Today he asked me to ask her for her email account to see some nudes and maybe send her some of me.
I declined, and now he's upset.
He feels bad because he opened up to me and I said no.
He is telling me since he has needs and I'm not cooperating this isn't going to work out and we're going to basically have to get divorced or see other people.
I told him sorry if this is the only thing that gets your engine going then this isn't going to work out. It really isn't. I'm not going to include my sister in our fantasies just for the sake of getting it on anymore.

I've found several email accounts where he talks to strangers about his fantasies. Basically I can't give him what he needs (he's actually told me this before) so he goes out and finds it on the internet.

He is into things that I'm not into. I don't know if I should suck it up and let him talk to other people, or get divorced, or just participate in it.


----------



## tracyishere (Dec 2, 2012)

It's never ok for someone to pressure you into doing something you don't want to do. He needs to respect you and your boundaries. And you need to respect yourself enough to keep your boundaries.


----------



## kingsfan (Jun 4, 2012)

For getting upset (and frankly for even asking) for you to get your sister involved, get divorced.
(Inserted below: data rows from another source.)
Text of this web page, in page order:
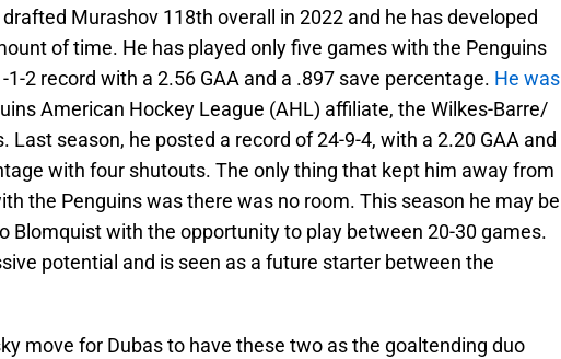
Murashov 118th overall in 2022 and he has developed
of time. He has played only five games with the Penguins
1-2 record with a 2.56 GAA and a .897 save percentage. He was
American Hockey League (AHL) affiliate, the Wilkes-Barre/
Last season, he posted a record of 24-9-4, with a 2.20 GAA and
with four shutouts. The only thing that kept him away from
the Penguins was there was no room. This season he may be
Blomquist with the opportunity to play between 20-30 games.
potential and is seen as a future starter between the
move for Dubas to have these two as the goaltending duo
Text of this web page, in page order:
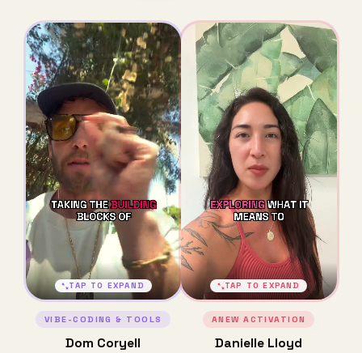
TAP TO EXPAND
VIBE-CODING & TOOLS
Dom Coryell
TAP TO EXPAND
ANEW ACTIVATION
Danielle Lloyd
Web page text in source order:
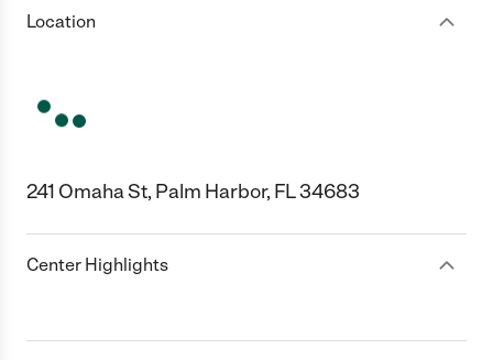
Location
241 Omaha St, Palm Harbor, FL 34683
Center Highlights
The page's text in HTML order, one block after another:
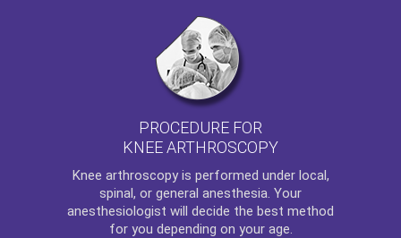
PROCEDURE FOR
KNEE ARTHROSCOPY
Knee arthroscopyis performed under local,
spinal, or general anesthesia. Your
anesthesiologist will decide the best method
for you depending on your age.
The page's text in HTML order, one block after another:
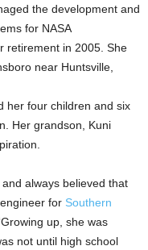
the development and
for NASA
retirement in 2005. She
near Huntsville,
her four children and six
Her grandson, Kuni
always believed that
for Southern
up, she was
not until high school
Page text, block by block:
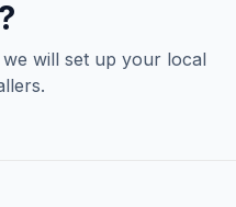
will set up your local
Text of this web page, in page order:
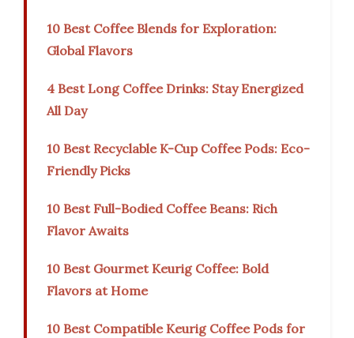
10 Best Coffee Blends for Exploration:
Global Flavors
4 Best Long Coffee Drinks: Stay Energized
All Day
10 Best Recyclable K-Cup Coffee Pods: Eco-
Friendly Picks
10 Best Full-Bodied Coffee Beans: Rich
Flavor Awaits
10 Best Gourmet Keurig Coffee: Bold
Flavors at Home
10 Best Compatible Keurig Coffee Pods for
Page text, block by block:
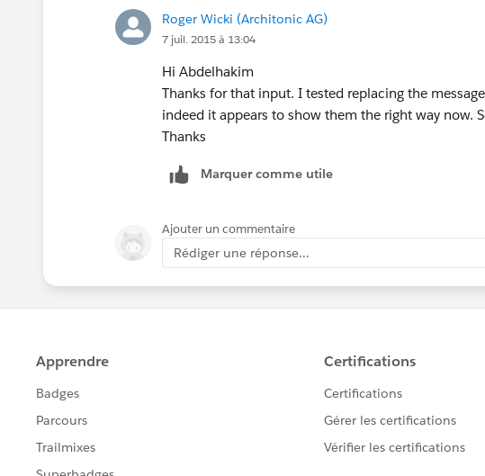
{
    return d.Year()*100 + d.Month();
// Returns the next month of the Integer
private static Integer
return Math.mod(i, 100) == 12 ? i + 89 :
// Returns a 3-character representation of a
map<Integer, String> mapping = new
    {
Roger Wicki (Architonic AG)
7 juil. 2015 à 13:04
Hi Abdelhakim
Thanks for that input. I tested replacing the
indeed it appears to show them the right way now.
Thanks
Marquer comme utile
Ajouter un commentaire
Rédiger une réponse...
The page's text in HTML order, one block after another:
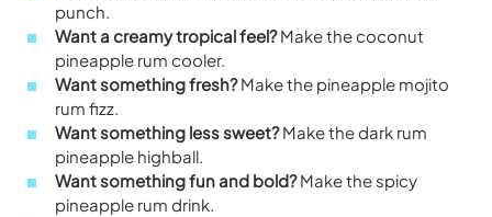
punch.
Want a creamy tropical feel?Make the coconut
pineapple rum cooler.
Want something fresh?Make the pineapple mojito
rum fizz.
Want something less sweet?Make the dark rum
pineapple highball.
Want something fun and bold?Make the spicy
pineapple rum drink.

Kick him in the balls before you go.


----------



## Hope1964 (Sep 26, 2011)

Your husband has many characteristics of a sex addict. Forcing ones partner into acts they don't agree with is a huge red flag, and so is his use of porn to get aroused.

I would suggest you tell him to pack a bag and get the hell out ASAP. You have co dependent traits as well, and could benefit from some counseling.
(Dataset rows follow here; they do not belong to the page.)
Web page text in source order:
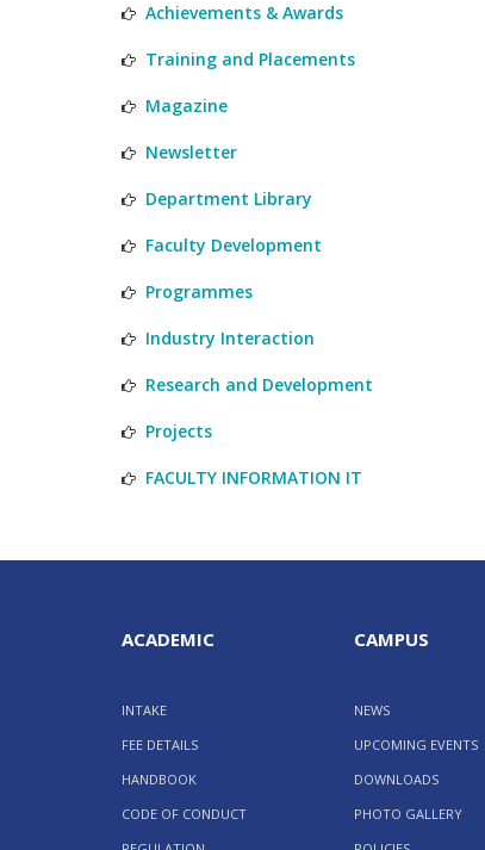
Achievements & Awards
Training and Placements
Magazine
Newsletter
Department Library
Faculty Development
Programmes
Industry Interaction
Research and Development
Projects
FACULTY INFORMATION IT
ACADEMIC
INTAKE
FEE DETAILS
HANDBOOK
CODE OF CONDUCT
CAMPUS
NEWS
UPCOMING EVENTS
DOWNLOADS
PHOTO GALLERY
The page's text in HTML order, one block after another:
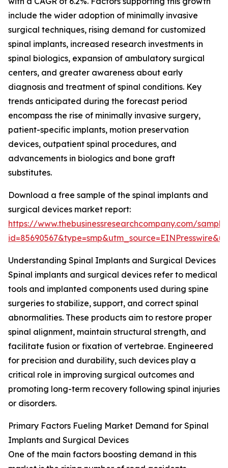
include the wider adoption of minimally invasive
surgical techniques, rising demand for customized
spinal implants, increased research investments in
spinal biologics, expansion of ambulatory surgical
centers, and greater awareness about early
diagnosis and treatment of spinal conditions. Key
trends anticipated during the forecast period
encompass the rise of minimally invasive surgery,
patient-specific implants, motion preservation
devices, outpatient spinal procedures, and
advancements in biologics and bone graft
substitutes.
Download a free sample of the spinal implants and
surgical devices market report:
https://www.thebusinessresearchcompany.com/
Understanding Spinal Implants and Surgical Devices
Spinal implants and surgical devices refer to medical
tools and implanted components used during spine
surgeries to stabilize, support, and correct spinal
abnormalities. These products aim to restore proper
spinal alignment, maintain structural strength, and
facilitate fusion or fixation of vertebrae. Engineered
for precision and durability, such devices play a
critical role in improving surgical outcomes and
promoting long-term recovery following spinal injuries
or disorders.
Primary Factors Fueling Market Demand for Spinal
Implants and Surgical Devices
One of the main factors boosting demand in this
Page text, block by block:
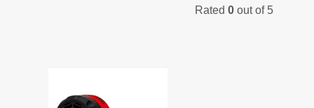
was:
is:
Rated0 out of 5
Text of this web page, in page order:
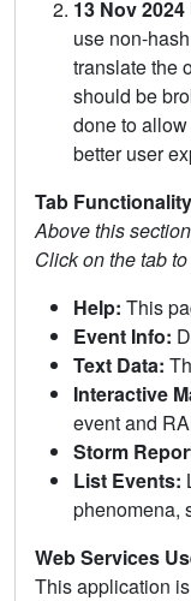
13 Nov
use non-
translate the
should be
done to
better user
Tab
Above this
Click on the tab
Help: This
Event Info:
Text Data:
Interactive
event and
Storm
List Events:
phenomena,
Web Services
This application
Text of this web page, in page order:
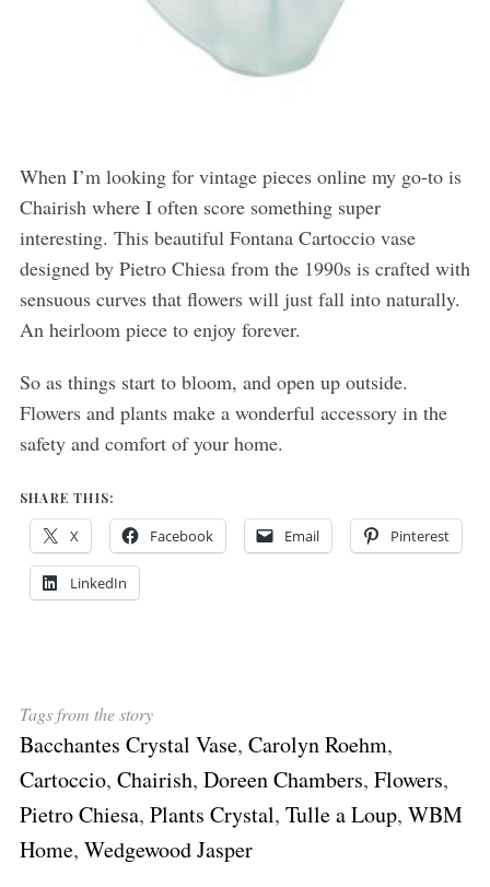
When I’m looking for vintage pieces online my go-to is
Chairish where I often score something super
interesting. This beautiful Fontana Cartoccio vase
designed by Pietro Chiesa from the 1990s is crafted with
sensuous curves that flowers will just fall into naturally.
An heirloom piece to enjoy forever.
So as things start to bloom, and open up outside.
Flowers and plants make a wonderful accessory in the
safety and comfort of your home.
SHARE THIS:
X Facebook Email Pinterest
LinkedIn
Tags from the story
Bacchantes Crystal Vase, Carolyn Roehm,
Cartoccio, Chairish, Doreen Chambers, Flowers,
Pietro Chiesa, Plants Crystal, Tulle a Loup, WBM
Home, Wedgewood Jasper
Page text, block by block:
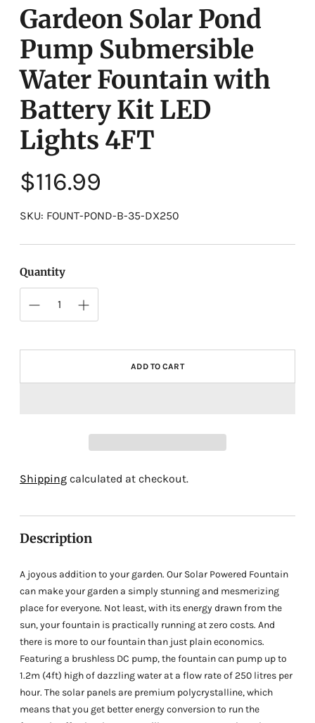
Gardeon Solar Pond
Pump Submersible
Water Fountain with
Battery Kit LED
Lights 4FT
$116.99
Regular
price
SKU: FOUNT-POND-B-35-DX250
Quantity
ADD TO CART
Adding
cart
Shipping calculated at checkout.
Description
A joyous addition to your garden. Our Solar Powered Fountain
can make your garden a simply stunning and mesmerizing
place for everyone. Not least, with its energy drawn from the
sun, your fountain is practically running at zero costs. And
there is more to our fountain than just plain economics.
Featuring a brushless DC pump, the fountain can pump up to
1.2m (4ft) high of dazzling water at a flow rate of 250 litres per
hour. The solar panels are premium polycrystalline, which
means that you get better energy conversion to run the
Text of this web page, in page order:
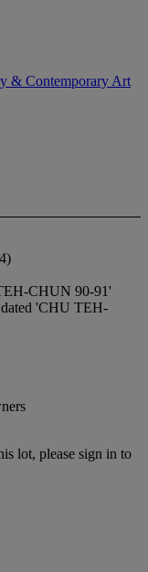
& Contemporary Art
CHUN 90-91'
dated 'CHU TEH-
lot, please sign in to
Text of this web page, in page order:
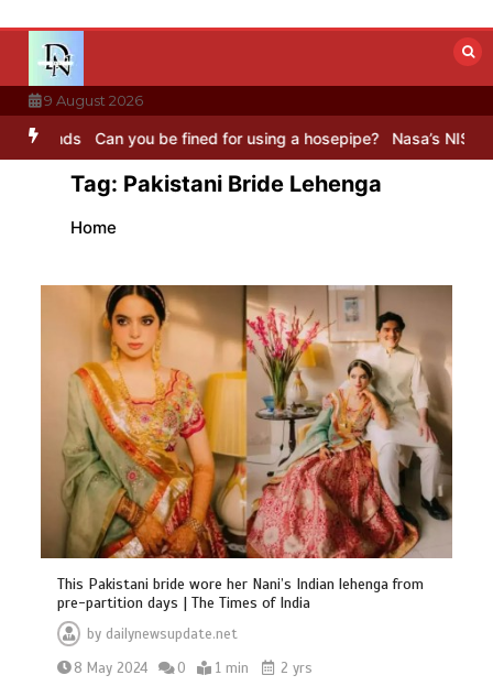
content
9 August 2026
Can you be fined for using a hosepipe? Nasa’s NISAR
Tag: Pakistani Bride Lehenga
Home
This Pakistani bride wore her Nani’s Indian lehenga from
pre-partition days | The Times of India
by dailynewsupdate.net
8 May 2024
0 1 min
2 yrs
death in accident
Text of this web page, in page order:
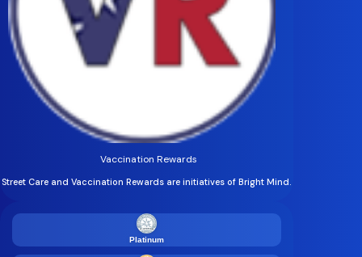
Vaccination Rewards
Street Care and Vaccination Rewards are initiatives of Bright Mind.
Platinum
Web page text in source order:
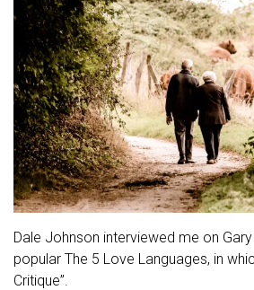
Dale Johnson interviewed me on Gary
popular The 5 Love Languages, in
Critique”.
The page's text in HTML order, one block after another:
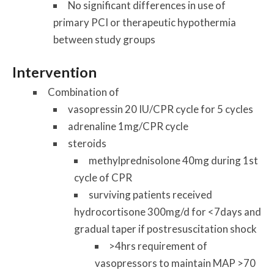
No significant differences in use of
primary PCI or therapeutic hypothermia
between study groups
Intervention
Combination of
vasopressin 20 IU/CPR cycle for 5 cycles
adrenaline 1mg/CPR cycle
steroids
methylprednisolone 40mg during 1st
cycle of CPR
surviving patients received
hydrocortisone 300mg/d for <7days and
gradual taper if postresuscitation shock
>4hrs requirement of
vasopressors to maintain MAP >70

I would also suggest you get yourself tested for STD's, because chances are that the things you know about are just the tip of the iceberg.


----------



## john_lord_b3 (Jan 11, 2013)

I second that, Mr. Kingsfan! 

VERY inappropriate behavior!


----------



## IndyTMI (Oct 26, 2012)

He's stepped outside the moral boundaries of marriage, you should end this.


----------



## Lordhavok (Mar 14, 2012)

pretty obvious he wants you and your sister for some threeway action


----------



## Kaboom (Feb 6, 2013)

well if they are TWIN sisters, isn't that pretty much every man's fantasy??

JUST KIDDING!

Seriously- that dude is messed up and lucky enough that you let him take you as far into the fantasies as you did. Stop it now. Nothing good can come from you letting him include your sister in his fantasies, much less in real life!

And he tells you that he will see other people and divorce?? My god, get the F out of there! He's mentally abusing you.


----------



## kingsfan (Jun 4, 2012)

Kaboom said:


> well if they are TWIN sisters, isn't that pretty much every man's fantasy??
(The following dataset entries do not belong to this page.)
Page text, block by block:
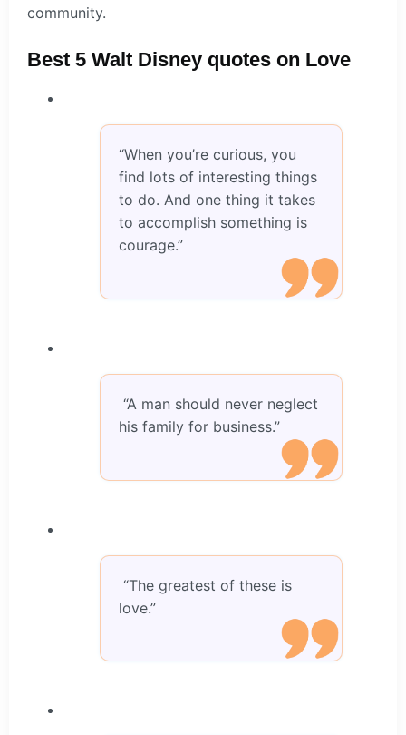
community.
Best 5 Walt Disney quotes on Love
“When you’re curious, you
find lots of interesting things
to do. And one thing it takes
to accomplish something is
courage.”
“A man should never neglect
his family for business.”
“The greatest of these is
love.”
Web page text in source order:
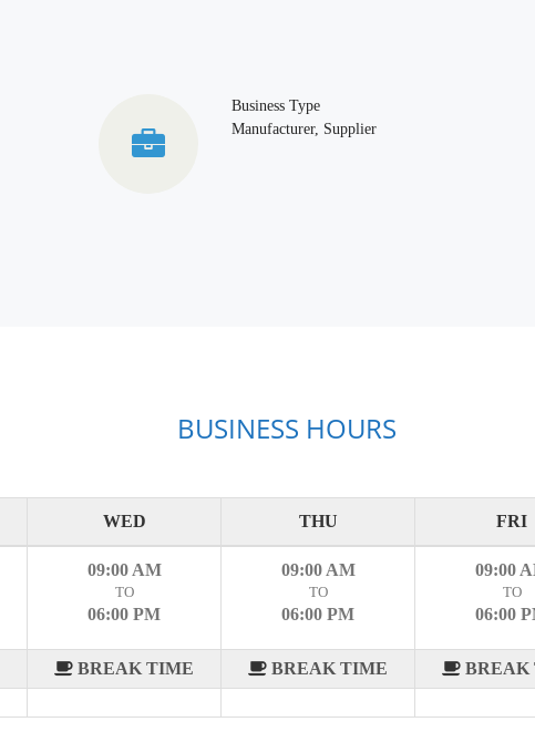
Business Type
Manufacturer, Supplier
BUSINESS HOURS
WED THU FRI
09:00 AM
TO
06:00 PM
BREAK TIME
09:00 AM
TO
06:00 PM
BREAK TIME
09:00
TO
06:00
BREAK
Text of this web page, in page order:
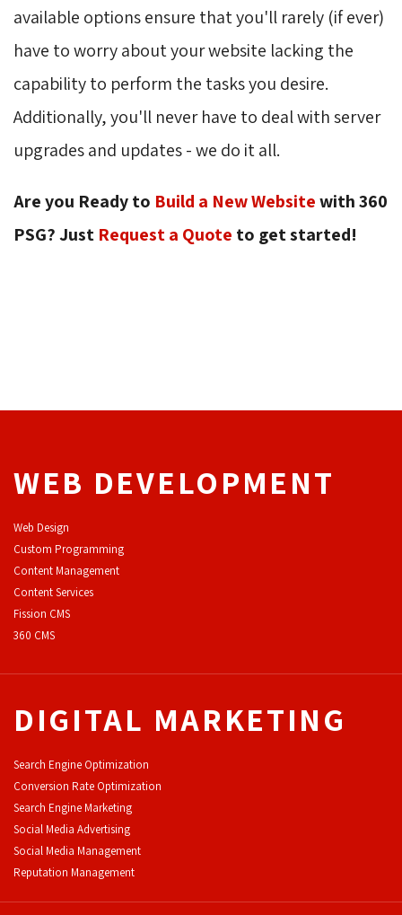
available options ensure that you'll rarely (if ever)
have to worry about your website lacking the
capability to perform the tasks you desire.
Additionally, you'll never have to deal with server
upgrades and updates - we do it all.
Are you Ready to Build a New Websitewith 360
PSG? Just Request a Quote to get started!
WEB DEVELOPMENT
Web Design
Custom Programming
Content Management
Content Services
Fission CMS
360 CMS
DIGITAL MARKETING
Search Engine Optimization
Conversion Rate Optimization
Search Engine Marketing
Social Media Advertising
Social Media Management
Reputation Management

Only if they're Swedish or Asian


----------



## I got this (Feb 25, 2013)

Try this test. 

Would you want your sister, mom, aunt, daughter, niece or best female friend to put up with that type of bull****? 

If the answer is no then dont do it yourself because its ****ed up


----------



## ClimbingTheWalls (Feb 16, 2013)

The sister thing would be an absolute deal breaker for me.


----------



## MattG254 (Feb 26, 2013)

Guys, I see the problem here is that her husband watches WAAAAAAAAAAAAAAAAAAAY too much porn. He *DESPERATELY* needs a psychiatrist!!! It's been proven that watching porn over very long periods of time (especially porn that gets wilder and wilder) causes one's self to need more foreplay to get aroused. This dude is confusing real life and common sense with crazy fantasies. Just because in real life it's gross to think about "doing it" with your husband and sister doesn't mean that there are not thousands and thousands of porn flicks of this very nature! My advice to you is to sit him down and tell him you are genuinely concerned! This is unhealthy!!!! Even if you leave him, he's setting himself up for an EXTREMELY hard life with many a failed marriage. Remind him that marriage is a COMMITMENT to ONE person in our culture! Simple as that. This guy needs mental help for his own good (and yours)!


----------



## *LittleDeer* (Apr 19, 2012)

He didn't "Open up" to you. He has decided he can do whatever he wants with regard to your sex life, and if you don't like it, he obviously says, I opened up to you, woe is me.

He's manipulating you.

You need to get some better boundaries, what he is doing is not OK. he is investing his sexual energy into porn, god knows what else online and now your own sister. he is making a choice to do those things. he does not have to.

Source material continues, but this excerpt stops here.